--- RECORDS FOR THIS TASK ---
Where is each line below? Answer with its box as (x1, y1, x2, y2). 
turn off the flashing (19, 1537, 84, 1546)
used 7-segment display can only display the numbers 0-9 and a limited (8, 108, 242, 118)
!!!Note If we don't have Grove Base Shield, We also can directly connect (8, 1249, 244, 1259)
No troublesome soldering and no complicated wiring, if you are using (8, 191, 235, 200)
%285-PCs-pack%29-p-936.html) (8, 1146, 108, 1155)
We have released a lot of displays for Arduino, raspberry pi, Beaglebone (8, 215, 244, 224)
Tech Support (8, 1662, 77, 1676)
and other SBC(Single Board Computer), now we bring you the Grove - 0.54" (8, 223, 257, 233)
---
--- RECORDS FOR THIS TASK ---
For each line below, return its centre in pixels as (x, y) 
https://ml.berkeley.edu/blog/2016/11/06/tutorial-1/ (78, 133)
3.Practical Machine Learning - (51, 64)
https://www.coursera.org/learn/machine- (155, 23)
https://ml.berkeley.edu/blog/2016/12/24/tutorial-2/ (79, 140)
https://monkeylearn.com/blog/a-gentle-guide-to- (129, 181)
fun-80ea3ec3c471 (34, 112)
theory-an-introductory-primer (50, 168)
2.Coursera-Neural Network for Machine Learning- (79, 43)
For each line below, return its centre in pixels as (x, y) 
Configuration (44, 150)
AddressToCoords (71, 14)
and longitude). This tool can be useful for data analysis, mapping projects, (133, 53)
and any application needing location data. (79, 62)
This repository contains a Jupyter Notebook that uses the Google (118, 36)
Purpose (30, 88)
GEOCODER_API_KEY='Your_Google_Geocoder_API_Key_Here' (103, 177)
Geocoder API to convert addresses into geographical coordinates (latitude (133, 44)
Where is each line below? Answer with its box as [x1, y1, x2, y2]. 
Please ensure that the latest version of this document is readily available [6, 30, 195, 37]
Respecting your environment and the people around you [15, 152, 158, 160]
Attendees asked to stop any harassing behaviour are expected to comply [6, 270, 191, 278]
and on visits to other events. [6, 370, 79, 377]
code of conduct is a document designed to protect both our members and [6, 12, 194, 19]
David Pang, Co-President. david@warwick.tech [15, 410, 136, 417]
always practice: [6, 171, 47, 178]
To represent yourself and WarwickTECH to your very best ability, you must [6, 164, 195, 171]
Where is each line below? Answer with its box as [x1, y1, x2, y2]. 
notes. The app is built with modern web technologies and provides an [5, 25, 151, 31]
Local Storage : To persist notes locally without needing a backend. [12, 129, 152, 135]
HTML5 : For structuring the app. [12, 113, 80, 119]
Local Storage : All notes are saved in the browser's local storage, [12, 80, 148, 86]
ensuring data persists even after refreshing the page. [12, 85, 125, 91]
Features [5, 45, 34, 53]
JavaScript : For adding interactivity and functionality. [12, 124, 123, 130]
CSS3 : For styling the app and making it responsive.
---
[EXERCISE OBJECTIVE]:
Please give again the lines above between the line holding "Features [5, 45, 34, 53]" and the line holding "CSS3 : For styling", inclusive, exactly as they are and with nothing added.

[WRITTEN RESPONSE]:
Features [5, 45, 34, 53]
JavaScript : For adding interactivity and functionality. [12, 124, 123, 130]
CSS3 : For styling the app and making it responsive.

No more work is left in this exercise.